I love Halloween/Day of the Dead – It is a time of year when I choose to remember the dead and seek their blessings for my intentions for the coming year. To me, it is a sacred time.
But that is not to say that we can’t have a little fun and celebrate sacred times. For me, looking at art, making art, and following a trail of tags and throw-up graffiti is a very fun way to spend an evening. I am an introvert. I like to know the artist through their work and in knowing their work, I learn a little more about myself. Maybe that is really narcissism, but I like to think of it as communion
I am going to spend some time at the Leak Street Tunnel and then the Tate Modern and I might go night prowling and look at Street Art in the evening. I feel a bit naked in my prowls – my camera is in the repair shop because the shutter gear seems to have seized. But, not every moment is meant to be recorded.
I am grateful that I am really being true to myself for the first time in my life. In the changes that I know will lay ahead of me, I hope this does not become a casualty.
I am grateful that I am going to celebrate Samhain and the Day of the Dead in my own way and I make no apologies or excuses for it.
Thursday night I decided to attend an art opening. I had been ill with an irritable bowel flare up the night before and had missed an opening involving many friends. So, feeling a little better, I ventured to another opening to show my support to others.
I don’t enjoy openings. I only want to attend if it is a friend who has curated the show or has a piece in a show or it is their show, or it is in a friend’s gallery. I want to see the art and at openings, its all about socializing and drinking and much less about the art. I know I have to go occasionally because otherwise I won’t meet new friends in the art world and I do value them. and, opening nights are important if you want to buy a piece.
But, I want to actually look at the art and Thursday night I felt I had to interrupt people and ask to excuse myself to get anywhere near any artwork to see it. Vesna Parchet is a recent discovery from an exhibition curated by the Krah, but I might never have seen her work and been so moved by her painting if I were trying to move around people. So, I am grateful that I although others might have expected otherwise from me, I went straight for the pieces I liked, and when I was done with those, I left.
It was a joy to become acquainted with more new-to-me artists whose work I find exciting. There were two artists in particular whose paintings were both of the abstract expressionist style and it wasn’t until I was looking through the screen on my iPad (my camera is broken) that I suddenly saw figures emerge from the surface of the painting. I had a double treat in first discovering two artists I hadn’t followed, and then, in discovering something unexpected in their works.
Oneness with others is something I have actually been avoiding lately. I am avoiding talking about myself and I am distancing myself from others. I have a lot on my mind and much I need to work through. I have been working on these things in the background but finally I talked with a friend last night.
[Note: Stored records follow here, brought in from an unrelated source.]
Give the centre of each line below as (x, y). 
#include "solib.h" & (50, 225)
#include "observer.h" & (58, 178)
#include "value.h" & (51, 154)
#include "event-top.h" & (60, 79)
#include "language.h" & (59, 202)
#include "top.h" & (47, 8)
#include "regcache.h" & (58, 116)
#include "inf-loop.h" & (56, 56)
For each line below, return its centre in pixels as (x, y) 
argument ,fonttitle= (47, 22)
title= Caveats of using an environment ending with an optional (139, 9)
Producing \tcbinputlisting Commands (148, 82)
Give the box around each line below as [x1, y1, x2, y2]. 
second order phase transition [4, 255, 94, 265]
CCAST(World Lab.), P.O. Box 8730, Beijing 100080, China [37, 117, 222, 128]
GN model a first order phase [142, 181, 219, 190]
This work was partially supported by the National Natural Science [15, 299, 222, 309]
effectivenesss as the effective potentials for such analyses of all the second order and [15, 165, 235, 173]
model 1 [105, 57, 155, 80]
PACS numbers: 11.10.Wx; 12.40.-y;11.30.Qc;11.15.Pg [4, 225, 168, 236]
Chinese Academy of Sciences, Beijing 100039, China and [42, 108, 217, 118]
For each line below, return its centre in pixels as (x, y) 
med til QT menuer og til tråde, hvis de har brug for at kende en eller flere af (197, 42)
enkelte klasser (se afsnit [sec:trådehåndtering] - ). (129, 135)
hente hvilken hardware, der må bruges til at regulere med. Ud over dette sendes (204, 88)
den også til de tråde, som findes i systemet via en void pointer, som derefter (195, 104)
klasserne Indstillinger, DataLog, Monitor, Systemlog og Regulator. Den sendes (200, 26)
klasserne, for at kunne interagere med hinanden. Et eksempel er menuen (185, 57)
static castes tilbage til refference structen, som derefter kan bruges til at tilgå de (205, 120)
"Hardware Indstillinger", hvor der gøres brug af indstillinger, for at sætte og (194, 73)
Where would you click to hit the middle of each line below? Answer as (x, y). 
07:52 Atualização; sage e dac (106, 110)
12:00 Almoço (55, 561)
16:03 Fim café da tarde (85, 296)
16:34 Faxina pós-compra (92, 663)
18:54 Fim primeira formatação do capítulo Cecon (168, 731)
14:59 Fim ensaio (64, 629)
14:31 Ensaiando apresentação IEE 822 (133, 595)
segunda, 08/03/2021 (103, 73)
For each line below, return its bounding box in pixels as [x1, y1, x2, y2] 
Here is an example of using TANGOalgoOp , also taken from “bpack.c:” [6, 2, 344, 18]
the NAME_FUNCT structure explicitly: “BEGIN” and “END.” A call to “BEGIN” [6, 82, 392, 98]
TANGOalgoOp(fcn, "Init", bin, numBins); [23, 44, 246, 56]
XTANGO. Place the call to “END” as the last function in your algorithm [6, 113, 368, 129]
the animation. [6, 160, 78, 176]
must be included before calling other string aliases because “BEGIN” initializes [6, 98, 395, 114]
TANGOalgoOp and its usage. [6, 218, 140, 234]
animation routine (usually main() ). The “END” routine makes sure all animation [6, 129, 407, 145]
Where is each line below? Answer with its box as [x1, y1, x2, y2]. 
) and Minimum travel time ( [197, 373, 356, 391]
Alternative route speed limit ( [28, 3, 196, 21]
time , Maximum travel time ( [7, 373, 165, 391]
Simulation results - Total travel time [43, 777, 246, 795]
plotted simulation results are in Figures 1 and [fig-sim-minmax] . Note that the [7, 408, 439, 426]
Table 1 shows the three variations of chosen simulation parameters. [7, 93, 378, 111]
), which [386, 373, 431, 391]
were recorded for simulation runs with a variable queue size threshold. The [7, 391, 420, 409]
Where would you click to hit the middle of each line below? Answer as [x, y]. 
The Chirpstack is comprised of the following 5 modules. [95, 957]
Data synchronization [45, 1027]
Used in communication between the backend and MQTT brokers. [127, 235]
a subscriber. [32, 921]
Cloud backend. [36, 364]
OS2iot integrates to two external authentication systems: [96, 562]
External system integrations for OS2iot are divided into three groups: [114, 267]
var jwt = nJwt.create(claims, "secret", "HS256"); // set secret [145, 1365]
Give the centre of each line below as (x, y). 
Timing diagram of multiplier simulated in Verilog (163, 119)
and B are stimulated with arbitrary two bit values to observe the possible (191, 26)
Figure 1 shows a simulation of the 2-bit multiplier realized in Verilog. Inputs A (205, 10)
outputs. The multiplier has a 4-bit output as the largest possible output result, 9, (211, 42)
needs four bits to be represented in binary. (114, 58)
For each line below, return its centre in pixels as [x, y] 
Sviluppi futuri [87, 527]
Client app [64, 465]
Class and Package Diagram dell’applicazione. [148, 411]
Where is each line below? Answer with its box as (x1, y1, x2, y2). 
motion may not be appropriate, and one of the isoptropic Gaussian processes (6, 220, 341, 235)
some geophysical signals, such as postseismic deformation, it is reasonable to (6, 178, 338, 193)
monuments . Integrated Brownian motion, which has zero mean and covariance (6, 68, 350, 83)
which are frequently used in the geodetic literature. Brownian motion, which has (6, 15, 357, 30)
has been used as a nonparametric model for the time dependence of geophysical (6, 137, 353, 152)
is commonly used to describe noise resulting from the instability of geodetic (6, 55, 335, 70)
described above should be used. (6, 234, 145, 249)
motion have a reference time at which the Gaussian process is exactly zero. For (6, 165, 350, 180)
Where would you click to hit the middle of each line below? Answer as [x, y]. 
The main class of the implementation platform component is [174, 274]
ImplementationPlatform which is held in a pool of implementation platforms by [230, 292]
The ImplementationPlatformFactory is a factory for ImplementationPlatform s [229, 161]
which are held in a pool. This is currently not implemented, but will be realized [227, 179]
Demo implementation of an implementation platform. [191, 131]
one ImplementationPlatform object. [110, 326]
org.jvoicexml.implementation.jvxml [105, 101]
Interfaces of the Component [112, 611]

I have said before that when things are really serious, I don’t talk about them. There are few people in the world I will talk at these times. I got to talk to AK last night. She has been pressing me to talk to her about things, and finally, I did. I raged and I grieved and as I know that as I continue to grieve, I will come to a place of acceptance of unwanted change but I’m not there yet. It was good to be able to open up and to unburden myself a little. I felt held and I felt safe. I think that is the best we can give to a friend.
By way of service, I was invited to photograph an exhibition and I did that this week. Beyond that, I am working on an article that I hope will help to promote the gallery and the artists whose work has been exhibited there. It has been a tough piece to write, and I need to get on with that, now.